Angela DeMontigny, whose designs have pushed the boundaries of Aboriginal fashion since 1995, doesn’t simply enter the Gladstone Hotel–she arrives. It’s an event. Having driven in from out of town, she lugs in a wheeled clothing rack and along with bag after bag of her hefty designs. I offer to help. They are not light.

“I’m a leather chick so everything’s heavy,” she says. “When I travel, people are like, ‘Oh my God! Do you have bodies in there?’” 

Early in her career DeMontigny modeled, easy to believe given her height and confident composure. She speaks quietly, but when she laughs her head snaps back as she lets out a loud cascade of musical notes. 

DeMontigny, who hails from British Columbia, initially thought she wanted to be an interior designer. However, when she interviewed for a college program the admissions officials told her it was all about knocking down walls.

“And I was like, ‘That’s not what I want to do!’”

So modeled and produced fashion shows, including a roadshow for hairstylists. When it occurred to her to try designing she enrolled in a community college program for fashion design, although she learned more by just throwing herself into the business.

“They don’t show you how the industry works,” she explains. “You know, all the short cuts you have to take. All the insane amount of things you have to do if you have your own line. They don’t prepare kids for that.” DeMontigny started her company at age 24 selling hand-painted clothes. “That was all the rage back then in Vancouver.”

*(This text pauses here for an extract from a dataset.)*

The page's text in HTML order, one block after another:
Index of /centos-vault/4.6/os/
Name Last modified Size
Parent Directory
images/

She also worked as an assistant manager at a high-end designer clothing shop.

“It actually was the best training ground I ever had.” In the trenches of working on commission she learned how to style disparate customers, build long term trust, and keep them coming back, skills that carried over into her own line. Her business relied more and more on custom orders, either for longtime clients who buys things from her every year or musicians and actors who like her Aboriginal culture meets rock star aesthetic.

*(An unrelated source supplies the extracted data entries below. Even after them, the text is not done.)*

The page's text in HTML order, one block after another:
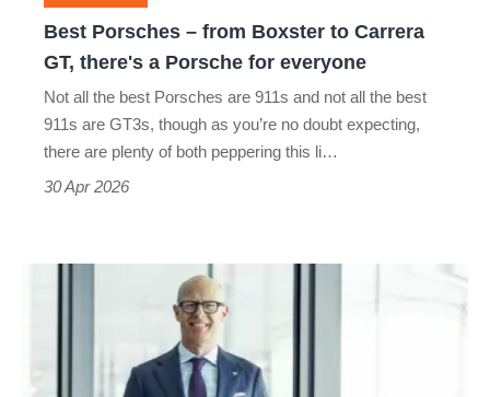
GT,
there's
everyone
Best Porsches – from Boxster to Carrera
GT, there's a Porsche for everyone
Not all the best Porsches are 911s and not all the best
911s are GT3s, though as you’re no doubt expecting,
there are plenty of both peppering this li…
30 Apr 2026
returns
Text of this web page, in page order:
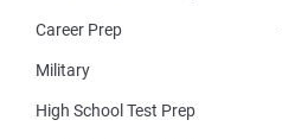
Career Prep
Military
High School Test Prep
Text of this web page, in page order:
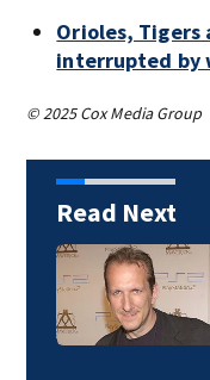
Orioles, Tigers
interrupted by
© 2025 Cox Media Group
Read Next

“I’m not a really good line designer in the sense that just selling ready-to-wear stuff for stores bores the hell out of me.”

DeMontigny always liked leather but initially she was scared to work with it out of fear she’d make a mistake.

“Then I realized, I detest working with fabric. I hate it!” What she had first thought was leather’s shortcoming, you only get one shot with it, she came to see as an advantage. Each piece would be one of a kind, which is what she wanted to do anyway. Only after did she remember that, with Cree, Chippewa, and Metis heritage, leather was a part of her cultural background. “It’s in my DNA. I come from a line of trappers and furriers.”

Soon enough, leather became her signature. She’s even designed a leather wedding dress.

“It was a very contemporary fitted halter dress with white deer skin [and] tiger lilies beaded all over it, which just about killed me. Going through that thick leather, trying not to bleed on it…”

With many of DeMontigny’s garments, you can almost forget they are leather and suede because she treats them light like fabric. While she shows me many short skirt, ‘party girl’ dresses, she also specializes in tailored jackets and well-made purses that stand the test of time. When I ask her define her style, she casts herself as her label’s distillation.

“I design for real people but in a glamorous way,” she says. “It’s just how I live. I’m a working mom. I own my own business. I have to do a multitude of things in one day. And this is how I look. I’m not walking around in Lululemon. You can look glamorous and still be casual and not be over dressed. That’s my niche. Catering to people who appreciate quality and originality. That’s why my stuff is so expensive because I’m not making hundreds of the same thing. And I cater to real women, not a model who’s 14 and hasn’t developed yet.”

DeMontigny loves designing for musicians, like the Aboriginal singer who she’s styling for the upcoming Aboriginal People’s Choice music awards. She designs big clothes for big personalities.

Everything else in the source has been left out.